The NAC is creating new forms of encounter between citizens and city officials. Seattle is currently in the midst of a mayoral election with no running incumbent. The NAC is thus hosting a town-hall series called “Candidate Jeopardy,” during which candidates are quizzed on a selection of citizen-authored questions. Like the game show Jeopardy, they must select within a range from easy questions to difficult. “Who will pick the low-hanging questions?” reads an event callout in the Seattle Weekly, “Who will pick the hard ones? Will we have a Ken Jennings [a famous Jeopardy contestant] of the 2017 elections? Come find out!”

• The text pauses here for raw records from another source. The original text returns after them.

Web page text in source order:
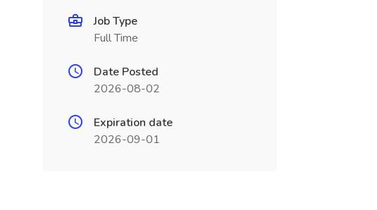
Job Type
Full Time
Date Posted
2026-08-02
Expiration date
2026-09-01
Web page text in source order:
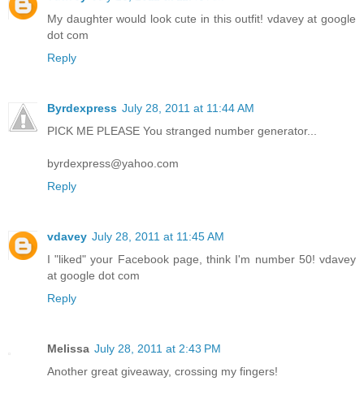
My daughter would look cute in this outfit! vdavey at google
dot com
Reply
Byrdexpress July 28, 2011 at 11:44 AM
PICK ME PLEASE You stranged number generator...
byrdexpress@yahoo.com
Reply
vdavey July 28, 2011 at 11:45 AM
I "liked" your Facebook page, think I'm number 50! vdavey
at google dot com
Reply
Melissa July 28, 2011 at 2:43 PM
Another great giveaway, crossing my fingers!
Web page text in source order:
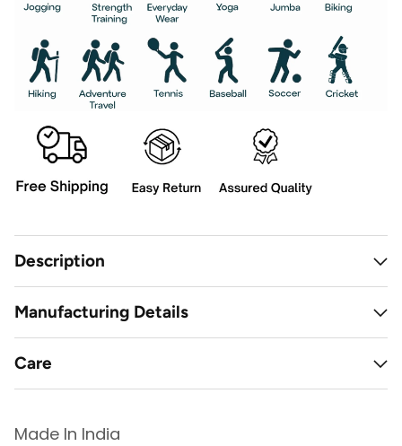
Description
Manufacturing Details
Care
Made In India
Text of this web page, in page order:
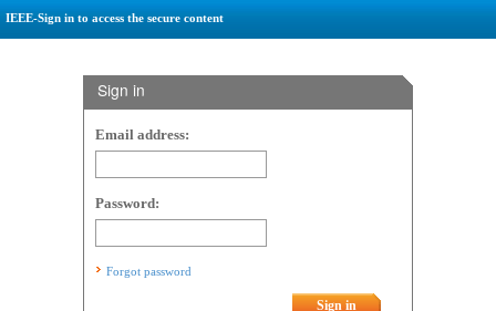
IEEE-Sign in to access the secure content
Sign in
Email address:
Password:
Forgot password
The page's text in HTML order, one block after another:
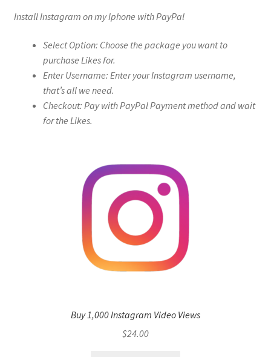
Install Instagram on my Iphone with PayPal
Select Option: Choose the package you want to
purchase Likes for.
Enter Username: Enter your Instagram username,
that’s all we need.
Checkout: Pay with PayPal Payment method and wait
for the Likes.
Buy 1,000 Instagram Video Views
$24.00
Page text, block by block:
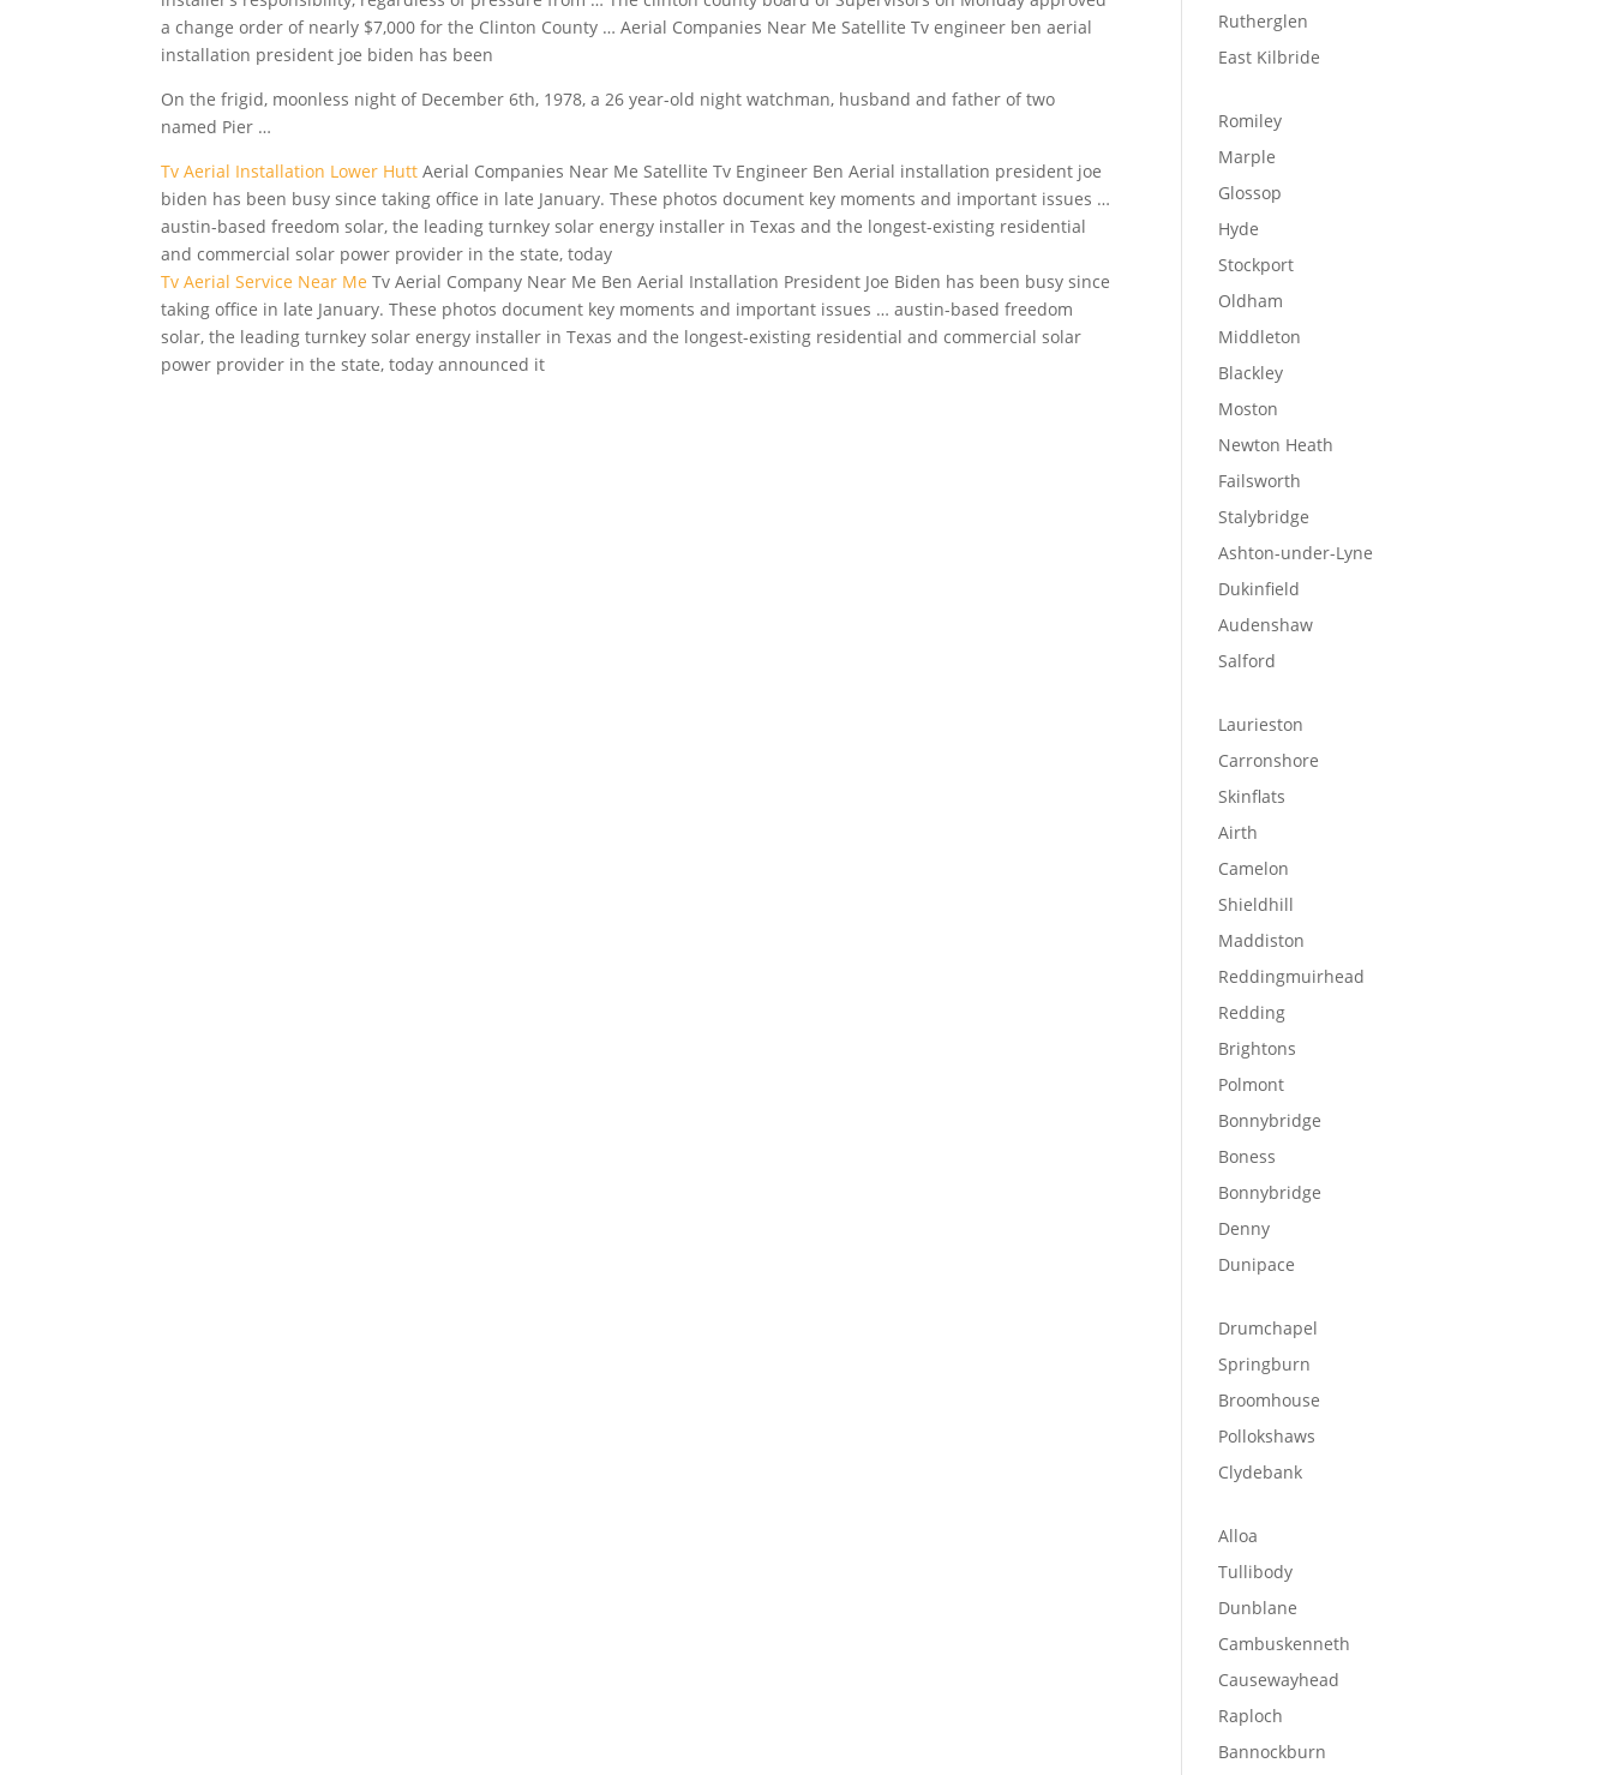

The NAC may eventually find a friendly face in office. Nikkita Oliver, one of the front-runners, is a Black Lives Matter activist running on a platform of holding local officials accountable to the public. If she wins, Seattle’s situation may begin to resemble Barcelona, where radical housing rights activist Ada Colau holds the mayorship." (https://roarmag.org/magazine/new-municipal-movements/)
Portland Assembly
Eleanor Finley:
"In Portland, Oregon, the organization Portland Assembly uses a similar “spokes-council” model and enrolls new members to Portland’s existing neighborhood associations. They are currently working to create a citywide, pro-homeless coalition; they advocate for radical reformation of the police. This spring, friends of Portland Assembly made newspaper headlines with the project “Portland Anarchist Road Care.” Following a record-breaking winter, activists in familiar “black bloc” attire — with all-black clothes and bandanas covering their mouths — took to the city streets with patch asphalt and fixed potholes. Anarchist road care playfully disrupts the notion that those who advocate for a stateless society are reactive, destructive and impractical. It is also an excellent example of what Kate Shea Baird calls “hard pragmatism” — the use of small gains to demonstrate that real change is truly possible." (https://roarmag.org/magazine/new-municipal-movements/)
Cooperation Jackson
Eleanor Finley:
"Perhaps the largest and most promising municipal movement in the US currently is Cooperation Jackson, a civic initiative based in America’s Deep South. In a city where over 85 percent of the population is black while 90 percent of the wealth is held by whites, Cooperation Jackson cultivates popular power through participatory economic development. Over the course of decades, Cooperation Jackson and its predecessors have formed a federation of worker-owned cooperatives and other initiatives for democratic and ecological production. This economic base is then linked to people’s assemblies, which broadly determine the project’s priorities.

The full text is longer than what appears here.